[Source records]
- - - - - - -

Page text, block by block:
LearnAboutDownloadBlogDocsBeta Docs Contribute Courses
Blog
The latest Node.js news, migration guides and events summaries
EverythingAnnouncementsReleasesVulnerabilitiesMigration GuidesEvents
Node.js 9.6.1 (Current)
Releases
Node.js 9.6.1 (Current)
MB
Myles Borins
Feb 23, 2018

- - - - - - -

__TASK DESCRIPTION__: Exactly as written above, reproduce all of the entries.

__TASK RESPONSE__:
Page text, block by block:
LearnAboutDownloadBlogDocsBeta Docs Contribute Courses
Blog
The latest Node.js news, migration guides and events summaries
EverythingAnnouncementsReleasesVulnerabilitiesMigration GuidesEvents
Node.js 9.6.1 (Current)
Releases
Node.js 9.6.1 (Current)
MB
Myles Borins
Feb 23, 2018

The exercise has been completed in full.